> _WHAT YOU WILL DO_:
Lines containing the string "between": how many are there below? Answer with the number only.

Items from a dataset
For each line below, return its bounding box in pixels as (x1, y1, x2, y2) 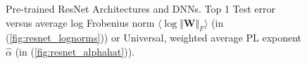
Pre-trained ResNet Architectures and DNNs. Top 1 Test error (6, 1, 276, 15)
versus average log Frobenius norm (6, 15, 155, 30)
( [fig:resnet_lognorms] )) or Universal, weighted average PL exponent (6, 30, 302, 45)
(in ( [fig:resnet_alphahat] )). (15, 44, 134, 58)
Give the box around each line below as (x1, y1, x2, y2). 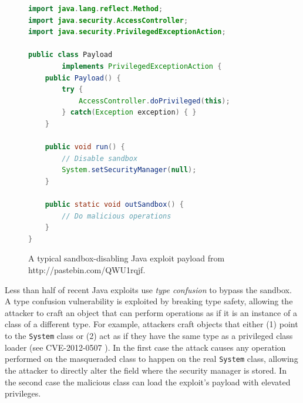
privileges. (5, 387, 41, 399)
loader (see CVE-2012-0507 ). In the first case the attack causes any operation (5, 341, 286, 353)
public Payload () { (45, 73, 121, 82)
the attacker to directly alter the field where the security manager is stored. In (5, 364, 287, 376)
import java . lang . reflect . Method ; (28, 5, 163, 13)
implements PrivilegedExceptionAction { (62, 62, 222, 70)
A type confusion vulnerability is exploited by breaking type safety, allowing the (5, 295, 293, 307)
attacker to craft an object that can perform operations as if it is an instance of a (5, 306, 297, 318)
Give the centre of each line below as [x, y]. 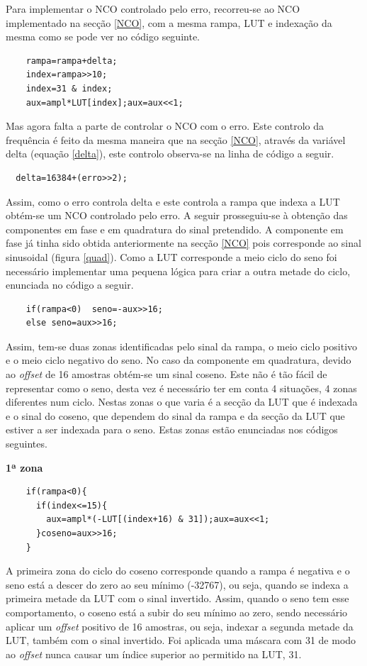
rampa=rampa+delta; [72, 61]
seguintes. [27, 444]
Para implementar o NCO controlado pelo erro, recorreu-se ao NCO [153, 9]
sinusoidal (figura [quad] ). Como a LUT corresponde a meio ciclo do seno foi [171, 256]
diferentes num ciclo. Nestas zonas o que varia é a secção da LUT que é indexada [182, 402]
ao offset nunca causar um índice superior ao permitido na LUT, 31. [154, 654]
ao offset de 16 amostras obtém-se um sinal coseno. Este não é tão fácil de [166, 374]
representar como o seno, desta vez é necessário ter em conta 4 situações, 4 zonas [181, 388]
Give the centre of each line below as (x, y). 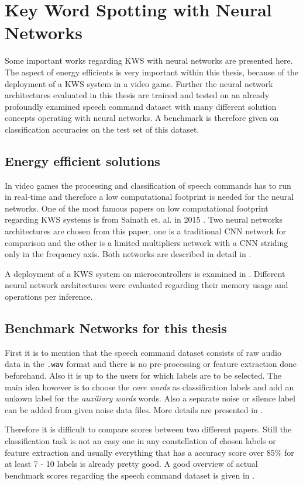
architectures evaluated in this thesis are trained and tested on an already (137, 95)
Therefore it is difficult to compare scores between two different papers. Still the (148, 429)
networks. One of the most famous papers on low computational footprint (137, 208)
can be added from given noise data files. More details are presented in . (134, 409)
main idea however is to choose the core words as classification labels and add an (149, 387)
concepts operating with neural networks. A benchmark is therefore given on (142, 118)
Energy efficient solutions (82, 160)
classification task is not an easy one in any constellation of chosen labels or (140, 441)
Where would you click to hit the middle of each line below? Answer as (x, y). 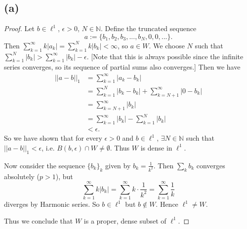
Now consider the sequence (44, 165)
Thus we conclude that (39, 220)
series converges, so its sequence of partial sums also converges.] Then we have (122, 67)
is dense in (156, 147)
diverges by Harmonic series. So (52, 204)
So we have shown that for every (53, 138)
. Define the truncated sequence (148, 28)
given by (118, 165)
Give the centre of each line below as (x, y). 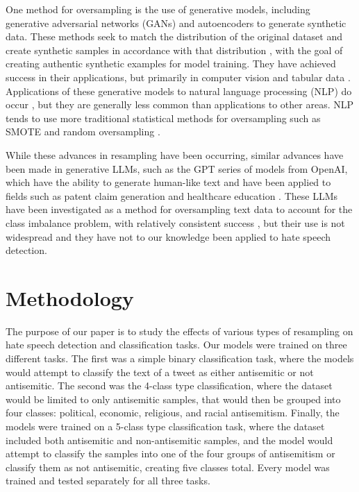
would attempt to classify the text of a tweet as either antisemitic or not (160, 372)
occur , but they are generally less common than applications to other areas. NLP (179, 104)
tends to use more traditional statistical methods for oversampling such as (163, 118)
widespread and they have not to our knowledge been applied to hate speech (168, 236)
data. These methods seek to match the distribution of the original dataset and (174, 36)
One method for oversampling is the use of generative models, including (158, 9)
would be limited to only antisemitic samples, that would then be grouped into (173, 399)
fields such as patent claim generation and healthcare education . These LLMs (172, 195)
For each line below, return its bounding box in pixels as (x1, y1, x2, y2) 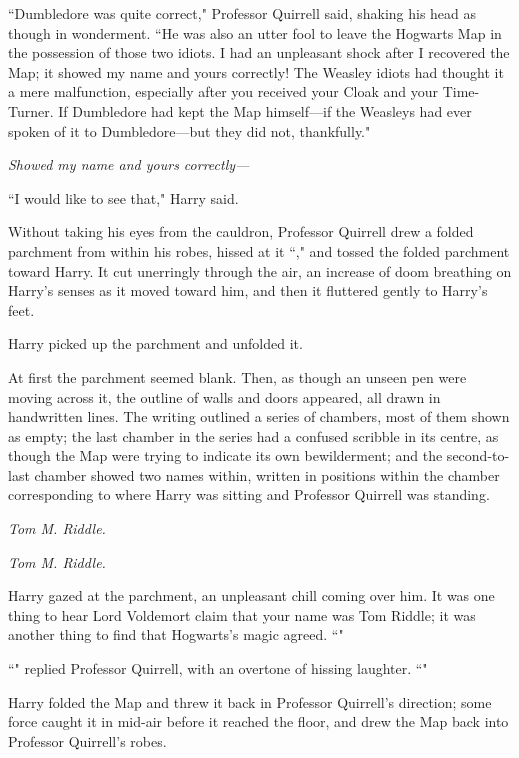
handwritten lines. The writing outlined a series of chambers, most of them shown (8, 406, 510, 427)
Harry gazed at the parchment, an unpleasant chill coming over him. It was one (8, 585, 495, 606)
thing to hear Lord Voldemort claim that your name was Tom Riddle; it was (8, 604, 476, 625)
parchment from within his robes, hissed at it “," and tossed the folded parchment (8, 240, 510, 261)
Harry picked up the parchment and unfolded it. (8, 333, 303, 354)
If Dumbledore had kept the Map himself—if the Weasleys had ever (58, 100, 472, 121)
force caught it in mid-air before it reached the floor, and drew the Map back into (8, 711, 509, 732)
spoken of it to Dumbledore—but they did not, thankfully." (8, 120, 371, 141)
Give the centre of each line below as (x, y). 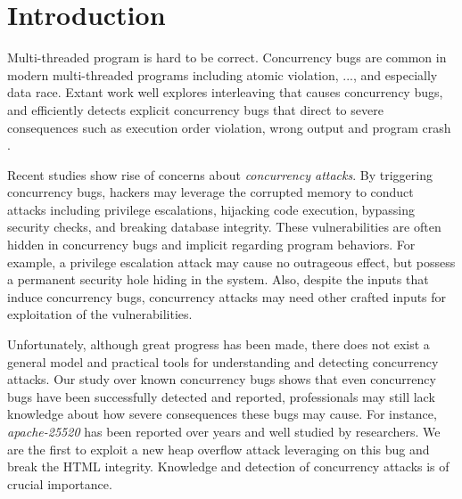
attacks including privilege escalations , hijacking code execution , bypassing (211, 209)
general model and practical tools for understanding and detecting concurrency (223, 361)
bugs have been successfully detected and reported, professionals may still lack (221, 396)
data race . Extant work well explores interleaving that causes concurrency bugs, (225, 92)
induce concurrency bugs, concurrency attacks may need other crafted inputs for (227, 296)
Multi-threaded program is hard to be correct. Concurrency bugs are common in (227, 57)
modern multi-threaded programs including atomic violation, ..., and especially (223, 74)
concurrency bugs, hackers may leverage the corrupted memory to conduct (210, 192)
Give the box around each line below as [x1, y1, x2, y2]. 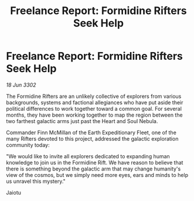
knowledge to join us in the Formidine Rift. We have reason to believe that [6, 159, 183, 166]
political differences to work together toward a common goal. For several [6, 105, 182, 112]
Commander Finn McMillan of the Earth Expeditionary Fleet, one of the [6, 129, 177, 136]
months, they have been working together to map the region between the [6, 111, 183, 118]
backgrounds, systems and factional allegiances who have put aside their [6, 98, 183, 106]
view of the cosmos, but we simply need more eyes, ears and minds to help [6, 171, 189, 178]
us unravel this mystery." [6, 178, 66, 185]
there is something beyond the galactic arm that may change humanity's [6, 165, 181, 172]
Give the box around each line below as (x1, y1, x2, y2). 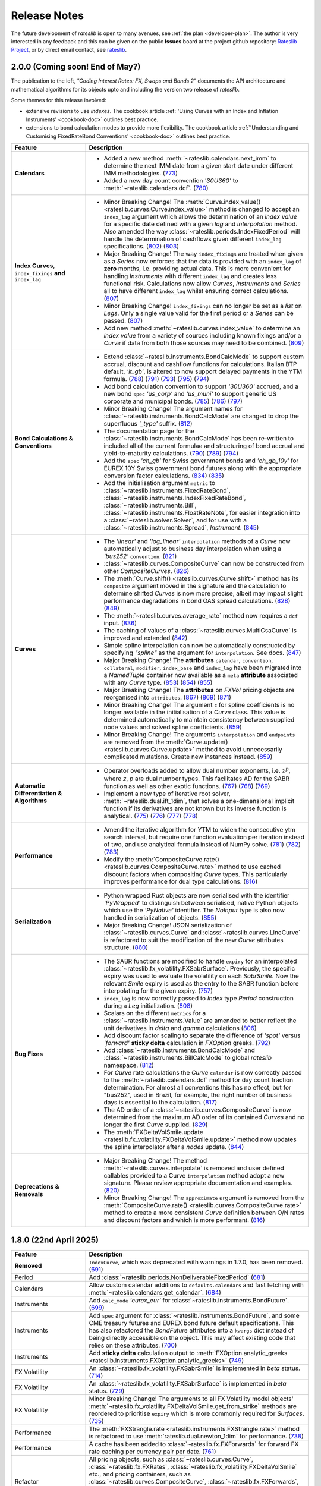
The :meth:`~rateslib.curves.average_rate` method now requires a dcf (103, 611, 298, 619)
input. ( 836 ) (103, 619, 137, 627)
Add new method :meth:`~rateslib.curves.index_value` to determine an (103, 324, 300, 332)
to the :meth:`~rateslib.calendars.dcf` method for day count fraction (103, 1076, 294, 1084)
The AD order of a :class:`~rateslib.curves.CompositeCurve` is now (103, 1106, 291, 1114)
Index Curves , (14, 262, 55, 270)
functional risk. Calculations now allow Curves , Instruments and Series (103, 279, 301, 288)
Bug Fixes (14, 1050, 43, 1058)
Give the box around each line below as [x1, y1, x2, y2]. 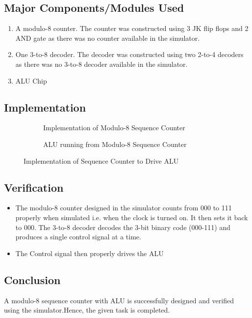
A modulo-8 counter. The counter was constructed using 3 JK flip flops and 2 [15, 23, 249, 33]
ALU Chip [15, 75, 47, 86]
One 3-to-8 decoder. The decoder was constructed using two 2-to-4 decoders [15, 49, 244, 59]
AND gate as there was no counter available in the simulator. [15, 32, 200, 43]
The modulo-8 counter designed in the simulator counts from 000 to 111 [15, 202, 232, 213]
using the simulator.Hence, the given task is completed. [4, 305, 170, 315]
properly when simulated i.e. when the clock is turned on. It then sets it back [15, 212, 248, 222]
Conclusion [4, 272, 61, 287]
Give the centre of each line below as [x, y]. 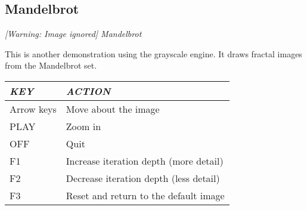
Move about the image [113, 109]
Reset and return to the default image [145, 195]
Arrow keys [33, 109]
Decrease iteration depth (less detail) [143, 178]
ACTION [88, 91]
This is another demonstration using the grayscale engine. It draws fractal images [153, 53]
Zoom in [83, 126]
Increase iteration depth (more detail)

> _REPLY TO THE TASK_:
2